Puntare davvero tutto sull’elettrico?

Elettrico, elettrico e ancora elettrico. Sembra proprio che il futuro delle auto sia solo questo, nonostante ad oggi i numeri di vendite siano ancora davvero piccoli. Non a tutti piace questo tipo di motorizzazione e inoltre lo sappiamo, un eventuale rinnovamento del parco auto circolante richiede molti anni. Ciononostante si stanno valutando le ricadute a 360° di questa ipotetica trasformazione epocale del mondo a quattro ruote.
Secondo uno studio commissionato dal governo tedesco e riportato dal quotidiano «Handelsblatt», il passaggio dai motori a combustione interna alla mobilità elettrica potrebbe costare molti posti di lavoro. Secondo lo studio, entro il 2030, se ne perderebbero fino a 410mila nella sola Germania che è patria di case automobilistiche come Volkswagen, Bmw, Audi, Mercedes e Porsche. La ragione va ricercata anche nel fatto che un motore a combustione interna, benzina o diesel, è costituito da almeno 1200 parti, mentre un propulsore elettrico è molto più semplice: ne conta circa 200. Ciò significa che la mobilità elettrica comporterà meno attività di produzione di componenti.
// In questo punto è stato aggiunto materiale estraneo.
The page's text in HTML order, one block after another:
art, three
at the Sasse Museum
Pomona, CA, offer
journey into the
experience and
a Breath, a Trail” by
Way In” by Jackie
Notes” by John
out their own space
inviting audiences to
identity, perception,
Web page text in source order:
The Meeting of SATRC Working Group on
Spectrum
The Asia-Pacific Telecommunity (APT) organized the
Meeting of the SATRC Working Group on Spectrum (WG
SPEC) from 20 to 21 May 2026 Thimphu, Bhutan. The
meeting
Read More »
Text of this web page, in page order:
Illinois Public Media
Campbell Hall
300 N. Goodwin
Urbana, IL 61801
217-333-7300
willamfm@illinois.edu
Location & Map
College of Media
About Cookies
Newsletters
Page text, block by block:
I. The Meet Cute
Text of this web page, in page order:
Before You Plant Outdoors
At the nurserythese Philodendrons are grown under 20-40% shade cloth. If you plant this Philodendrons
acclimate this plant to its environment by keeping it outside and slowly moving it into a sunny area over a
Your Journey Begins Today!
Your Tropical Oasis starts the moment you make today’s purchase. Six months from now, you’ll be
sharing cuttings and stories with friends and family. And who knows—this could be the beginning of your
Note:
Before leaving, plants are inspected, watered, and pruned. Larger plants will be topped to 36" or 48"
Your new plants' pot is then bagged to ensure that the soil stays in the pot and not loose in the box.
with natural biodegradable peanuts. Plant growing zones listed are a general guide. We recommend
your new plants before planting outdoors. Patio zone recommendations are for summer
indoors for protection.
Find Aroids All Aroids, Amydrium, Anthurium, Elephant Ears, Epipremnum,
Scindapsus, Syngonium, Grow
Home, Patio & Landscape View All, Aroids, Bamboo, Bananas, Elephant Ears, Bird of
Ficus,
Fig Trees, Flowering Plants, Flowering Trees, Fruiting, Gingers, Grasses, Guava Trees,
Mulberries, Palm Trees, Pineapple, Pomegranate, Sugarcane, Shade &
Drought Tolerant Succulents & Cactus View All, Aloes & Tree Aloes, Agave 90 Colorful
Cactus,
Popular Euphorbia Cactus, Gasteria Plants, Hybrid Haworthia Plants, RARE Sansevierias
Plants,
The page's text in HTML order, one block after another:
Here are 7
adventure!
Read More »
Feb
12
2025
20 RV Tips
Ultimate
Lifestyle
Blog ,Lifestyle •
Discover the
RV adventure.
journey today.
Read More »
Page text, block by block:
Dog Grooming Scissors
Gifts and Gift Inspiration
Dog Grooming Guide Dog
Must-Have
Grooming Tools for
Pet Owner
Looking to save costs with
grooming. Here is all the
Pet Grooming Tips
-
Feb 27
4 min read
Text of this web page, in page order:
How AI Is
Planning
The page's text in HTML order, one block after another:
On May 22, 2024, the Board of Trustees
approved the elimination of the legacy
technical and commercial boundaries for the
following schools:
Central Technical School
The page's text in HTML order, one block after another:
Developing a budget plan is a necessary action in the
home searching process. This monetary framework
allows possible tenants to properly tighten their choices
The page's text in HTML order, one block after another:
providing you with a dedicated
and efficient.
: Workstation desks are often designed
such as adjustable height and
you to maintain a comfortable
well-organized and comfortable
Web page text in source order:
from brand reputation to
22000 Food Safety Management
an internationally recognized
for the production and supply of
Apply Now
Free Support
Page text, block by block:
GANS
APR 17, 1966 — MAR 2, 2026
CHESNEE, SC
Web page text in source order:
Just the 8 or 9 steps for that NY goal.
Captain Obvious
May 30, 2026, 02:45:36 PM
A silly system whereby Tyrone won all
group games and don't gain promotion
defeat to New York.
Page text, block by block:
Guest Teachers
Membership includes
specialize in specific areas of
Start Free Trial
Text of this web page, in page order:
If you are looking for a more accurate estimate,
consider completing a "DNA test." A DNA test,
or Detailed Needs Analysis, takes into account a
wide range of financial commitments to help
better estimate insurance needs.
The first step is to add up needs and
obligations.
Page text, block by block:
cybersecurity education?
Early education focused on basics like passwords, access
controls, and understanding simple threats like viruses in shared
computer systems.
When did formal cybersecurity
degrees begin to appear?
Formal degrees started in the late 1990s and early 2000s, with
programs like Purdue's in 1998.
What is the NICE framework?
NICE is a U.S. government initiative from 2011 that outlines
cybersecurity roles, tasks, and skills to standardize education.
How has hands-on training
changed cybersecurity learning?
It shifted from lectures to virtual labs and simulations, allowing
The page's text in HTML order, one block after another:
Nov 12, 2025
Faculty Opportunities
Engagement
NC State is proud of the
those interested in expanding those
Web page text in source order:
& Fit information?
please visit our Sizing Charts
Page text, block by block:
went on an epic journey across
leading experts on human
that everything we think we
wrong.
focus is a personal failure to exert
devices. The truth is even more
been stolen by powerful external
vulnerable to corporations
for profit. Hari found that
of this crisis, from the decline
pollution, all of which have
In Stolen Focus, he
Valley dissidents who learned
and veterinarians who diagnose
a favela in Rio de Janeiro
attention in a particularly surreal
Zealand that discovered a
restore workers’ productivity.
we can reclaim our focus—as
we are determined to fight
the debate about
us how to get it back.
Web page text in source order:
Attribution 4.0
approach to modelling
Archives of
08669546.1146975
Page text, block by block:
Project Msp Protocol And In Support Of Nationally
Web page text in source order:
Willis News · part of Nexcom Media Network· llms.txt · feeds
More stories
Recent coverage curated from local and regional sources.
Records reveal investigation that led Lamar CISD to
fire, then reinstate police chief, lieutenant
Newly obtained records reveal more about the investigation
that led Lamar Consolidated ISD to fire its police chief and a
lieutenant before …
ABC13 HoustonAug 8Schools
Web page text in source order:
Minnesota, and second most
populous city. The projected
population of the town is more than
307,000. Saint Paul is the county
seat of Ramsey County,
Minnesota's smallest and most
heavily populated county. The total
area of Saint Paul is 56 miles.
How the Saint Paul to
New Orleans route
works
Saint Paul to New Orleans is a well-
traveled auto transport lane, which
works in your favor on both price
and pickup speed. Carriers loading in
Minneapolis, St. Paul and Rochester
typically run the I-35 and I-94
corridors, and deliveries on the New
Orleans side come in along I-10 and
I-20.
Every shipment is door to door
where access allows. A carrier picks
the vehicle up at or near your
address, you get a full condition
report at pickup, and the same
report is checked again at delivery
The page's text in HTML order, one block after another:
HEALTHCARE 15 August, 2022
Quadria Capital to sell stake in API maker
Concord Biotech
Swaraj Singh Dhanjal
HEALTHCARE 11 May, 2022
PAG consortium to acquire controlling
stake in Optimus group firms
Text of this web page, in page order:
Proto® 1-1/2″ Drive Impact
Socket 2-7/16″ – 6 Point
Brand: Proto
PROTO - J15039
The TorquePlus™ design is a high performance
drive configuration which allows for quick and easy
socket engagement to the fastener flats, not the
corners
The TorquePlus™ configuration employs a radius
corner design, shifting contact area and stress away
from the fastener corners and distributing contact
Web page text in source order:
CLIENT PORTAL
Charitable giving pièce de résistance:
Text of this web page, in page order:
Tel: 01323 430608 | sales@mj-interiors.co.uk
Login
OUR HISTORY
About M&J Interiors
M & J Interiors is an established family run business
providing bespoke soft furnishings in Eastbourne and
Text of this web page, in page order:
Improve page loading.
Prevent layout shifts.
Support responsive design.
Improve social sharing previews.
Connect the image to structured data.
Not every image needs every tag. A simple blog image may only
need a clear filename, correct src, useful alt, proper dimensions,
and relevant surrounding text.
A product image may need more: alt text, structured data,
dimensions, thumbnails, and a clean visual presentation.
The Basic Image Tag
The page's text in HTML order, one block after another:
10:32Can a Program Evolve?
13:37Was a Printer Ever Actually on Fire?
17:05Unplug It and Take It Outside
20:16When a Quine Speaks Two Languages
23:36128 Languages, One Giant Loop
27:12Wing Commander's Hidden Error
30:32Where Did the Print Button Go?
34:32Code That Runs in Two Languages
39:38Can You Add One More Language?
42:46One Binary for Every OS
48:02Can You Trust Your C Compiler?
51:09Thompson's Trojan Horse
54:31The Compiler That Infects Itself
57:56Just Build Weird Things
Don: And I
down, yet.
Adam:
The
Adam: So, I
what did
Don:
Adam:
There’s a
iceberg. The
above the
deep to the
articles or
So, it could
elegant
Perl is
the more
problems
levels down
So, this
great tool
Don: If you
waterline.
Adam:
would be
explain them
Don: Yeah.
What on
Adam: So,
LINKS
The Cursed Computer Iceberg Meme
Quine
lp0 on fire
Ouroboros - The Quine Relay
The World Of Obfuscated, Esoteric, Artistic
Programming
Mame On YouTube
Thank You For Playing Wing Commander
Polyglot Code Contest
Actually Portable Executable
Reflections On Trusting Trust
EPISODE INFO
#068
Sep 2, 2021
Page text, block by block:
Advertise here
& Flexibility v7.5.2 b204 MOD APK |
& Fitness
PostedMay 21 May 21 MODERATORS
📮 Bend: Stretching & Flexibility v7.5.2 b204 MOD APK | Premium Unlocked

La ricaduta non sarà però solo a livello produttivo. Basti pensare alle officine che si occupano della manutenzione. I propulsori elettrici sono meno soggetti a usura e non necessitano di tanti tagliandi quanto quelli termici. Non solo: anche l’impianto frenante lavora spesso in modo differente con la frenata rigenerativa e quindi l’usura è inferiore. Insomma, l’effetto domino sarà globale. 
Il rapporto fa eco agli avvertimenti di alcuni industriali tedeschi e alcune aziende come Continental e Schaeffler che hanno già annunciato cambiamenti strutturali alle basi di impianti e risorse nell’ambito della prevista transizione verso i veicoli elettrici. Il giornale ha citato un rapporto della National Platform for the Future of Mobility (NPM), un consiglio consultivo del governo che ha affermato che nelle sole attività di produzione dei gruppi propulsore potrebbero venire tagliati circa 88mila posti di lavoro. 
I ricercatori della NPM ritengono che entro il 2030 dieci milioni di veicoli elettrici saranno sulle strade tedesche e la flotta aumenterà a 16,7 milioni entro il 2035. Ci sono però delle voci fuori dal coro. L’associazione dell’industria automobilistica tedesca VDA ha criticato i dati contenuti nel rapporto giudicandoli poco realistici, anche se secondo quanto riferito concorda sul fatto che una riduzione di circa 80mila posti di lavoro nella produzione di motori e trasmissioni possa essere reale.
Intanto in Cina, il mercato oggi più importante per le quattro ruote, il governo ha confermato che non taglierà i sussidi per le auto elettriche nel 2020. Secondo quanto pubblicato dal «Beijing News», un rappresentante del ministro cinese dell’industria e della tecnologia ha dichiarato che «la politica di sussidi ai NEV – new energy vehicles – quest’anno rimarrà relativamente stabile e non ci saranno tagli significativi».
A luglio dello scorso anno, il governo di Pechino aveva lentamente iniziato un programma di riduzione degli incentivi per l’acquisto di NEV – lanciati con un piano quinquennale nel 2016 – prevedendo di eliminarli gradualmente dopo il 2020. A seguito dei tagli però le vendite di veicoli a energie alternative, tra i quali quelli elettrici e ibridi, sono immediatamente diminuite per la prima volta in due anni proprio nel luglio scorso, e da allora hanno registrato continui cali. 
Sembra quasi che in Cina si comprino auto ad energia alternativa solo per risparmiare grazie agli incentivi. Così non pare essere in Europa, dove gli incentivi sono davvero pochi.